= William Tripp (politician) =

American politician

William Tripp (November 29, 1817 probably in Bethel, Maine - March 29, 1878 in Dakota Territory) was an American politician, lawyer, soldier, and surveyor.

Tripp's father, also named William Tripp, was a farmer and minister. He married Lucy Tebbets on January 3, 1814, and William Tripp was their second child. After attending the Maine Wesleyan Seminary, he studied law and was admitted to the bar at the age of twenty-one. A Democrat, he or his father represented Harmony in the Maine House of Representatives in 1841; he represented Wilton in the Maine Senate in 1848–9, becoming Senate President in 1849. In 1852 he was serving as county attorney for Franklin County, a Justice of the Peace, and a Brigadier General (Second Brigade, Eighth Division) of the Maine Militia.
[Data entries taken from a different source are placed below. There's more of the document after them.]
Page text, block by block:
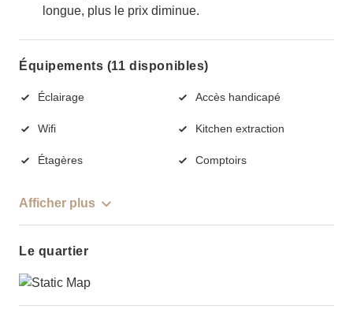
longue, plus le prix diminue.
Équipements (11 disponibles)
Éclairage Accès handicapé
Wifi Kitchen extraction
Étagères Comptoirs
Afficher plus
Le quartier
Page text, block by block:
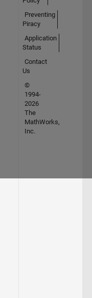
Preventing
Piracy
Application
Status
Contact
Us
©
1994-
2026
The
MathWorks,
Inc.
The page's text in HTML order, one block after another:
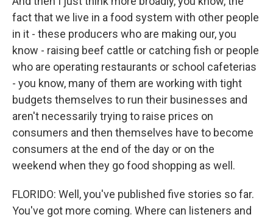
fact that we live in a food system with other people
in it - these producers who are making our, you
know - raising beef cattle or catching fish or people
who are operating restaurants or school cafeterias
- you know, many of them are working with tight
budgets themselves to run their businesses and
aren't necessarily trying to raise prices on
consumers and then themselves have to become
consumers at the end of the day or on the
weekend when they go food shopping as well.
FLORIDO: Well, you've published five stories so far.
You've got more coming. Where can listeners and
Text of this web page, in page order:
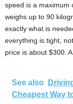
speed is a maximum
weighs up to 90
exactly what is
everything is tight,
price is about $300.
See also
Cheapest Way
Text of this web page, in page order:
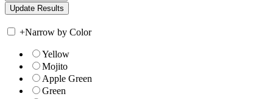
+Narrow by Color
Yellow
Mojito
Apple Green
Green
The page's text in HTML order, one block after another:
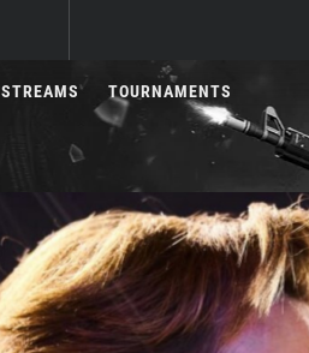
STREAMS TOURNAMENTS
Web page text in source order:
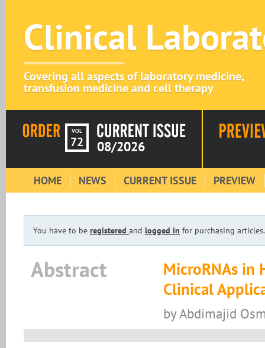
Clinical
Covering all aspects of laboratory medicine,
transfusion medicine and cell therapy
VOL
72 08/2026
HOME NEWS CURRENT ISSUE PREVIEW
You have to be registered and logged in for purchasing articles.
Abstract
MicroRNAs in
Clinical
by Abdimajid

In 1852 he left Maine and settled in Dubuque, Iowa, where he practiced law. In 1857 he moved to Sioux City, Iowa. At the beginning of the Civil War, he became the commander of Company B of the 1st Dakota Cavalry, serving under General Alfred Sully on the frontier. By 1862 he was living in Yankton in the Dakota Territory; the first meeting of the Upper House of the Territorial Legislature, in March 1862, occurred at his house there. From 1866 to 1869 he served as Surveyor General for the Dakota Territory under President Andrew Johnson. In 1869 he formed a law firm in Yankton with his younger half-brother Bartlett Tripp, later a judge and diplomat.
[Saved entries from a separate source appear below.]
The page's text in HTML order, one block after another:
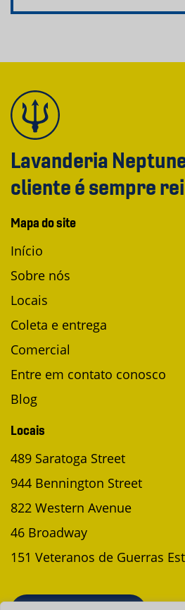
Lavanderia
cliente é sempre
Mapa do site
Início
Sobre nós
Locais
Coleta e entrega
Comercial
Entre em contato conosco
Blog
Locais
489 Saratoga Street
944 Bennington Street
822 Western Avenue
46 Broadway
151 Veteranos de Guerras
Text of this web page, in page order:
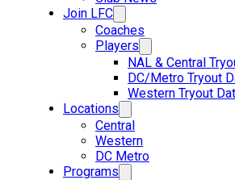
Join LFC
Coaches
Players
NAL & Central
DC/Metro Tryout
Western Tryout
Locations
Central
Western
DC Metro
Programs
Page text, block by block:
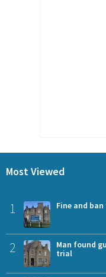
Most Viewed
1 Fine and
2
Man found
trial
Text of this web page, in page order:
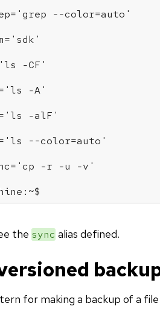
'grep --color=auto'
'sdk'
'ls -CF'
'ls -A'
'ls -alF'
'ls --color=auto'
'cp -r -u -v'
the sync alias defined.
for making a backup of a
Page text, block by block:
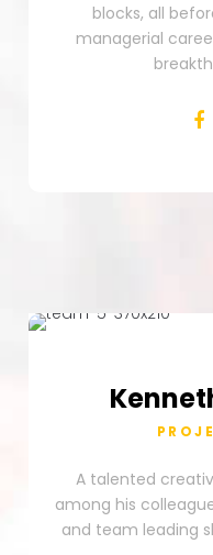
blocks, all
managerial
A talented
among his
and team leading
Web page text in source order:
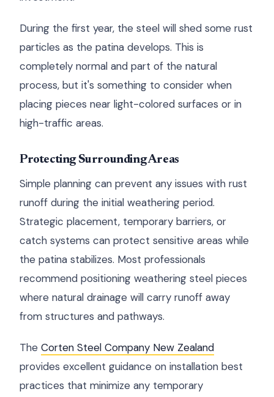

Tripp played a part in the story of the first man officially convicted and jailed by the Dakota Territory. A man named Frank Sullivan was brought to Yankton in October 1870, accused of stealing horses from the Indians. William Tripp managed to get him acquitted. However, while working for William's half-brother Bartlett, Sullivan forged an order for a suit of clothes and fled when his crime was discovered. Brought back to Yankton, he escaped the jail and stole a horse from William Tripp. He was once more captured, while trying to use another forged order, this time from William Tripp, brought back, convicted, and sent to prison in December 1871.
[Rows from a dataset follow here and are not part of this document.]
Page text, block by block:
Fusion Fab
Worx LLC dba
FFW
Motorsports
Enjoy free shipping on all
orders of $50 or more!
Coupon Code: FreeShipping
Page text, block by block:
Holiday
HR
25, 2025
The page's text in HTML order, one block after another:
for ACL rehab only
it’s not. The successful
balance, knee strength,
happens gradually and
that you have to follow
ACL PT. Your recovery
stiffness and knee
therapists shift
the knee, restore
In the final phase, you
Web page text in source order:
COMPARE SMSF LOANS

William Tripp and his half-brother Bartlett were both defense lawyers in the 1874 trial of Peter Wintermute for the murder of acting governor Edwin Stanton McCook. William was called as a witness at the trial.

==Family==
Tripp married Sarah Adams Woods (1819-1897) in 1841 and had at least two children - William Wallace Tripp (1843-1863) and Flora Louisa Tripp Voter (1849-1913). Tripp and his wife were divorced in 1862 by act of the Dakota legislature. Tripp then married Martha Atwood (1822-1905) and had three children, two of whom died in infancy, and a son, Henry Tripp (1865-1933).